:: What needs to be done ::
Which lines in the records below hold the word "border"? Copy each of them.

****************************************

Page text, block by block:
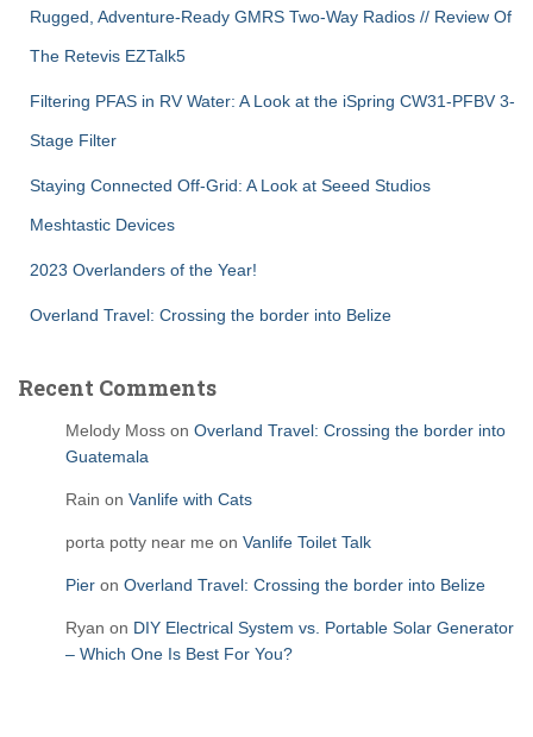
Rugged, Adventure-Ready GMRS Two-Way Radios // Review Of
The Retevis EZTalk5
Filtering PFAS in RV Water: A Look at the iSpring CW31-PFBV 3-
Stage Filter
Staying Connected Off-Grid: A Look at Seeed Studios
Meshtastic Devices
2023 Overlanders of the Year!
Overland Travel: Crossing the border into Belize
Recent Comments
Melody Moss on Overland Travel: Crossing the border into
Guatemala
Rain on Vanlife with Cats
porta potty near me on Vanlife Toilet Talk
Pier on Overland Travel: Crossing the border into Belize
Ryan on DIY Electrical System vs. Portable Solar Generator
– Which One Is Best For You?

****************************************

:: Answer to this problem ::
Overland Travel: Crossing the border into Belize
Melody Moss on Overland Travel: Crossing the border into
Pier on Overland Travel: Crossing the border into Belize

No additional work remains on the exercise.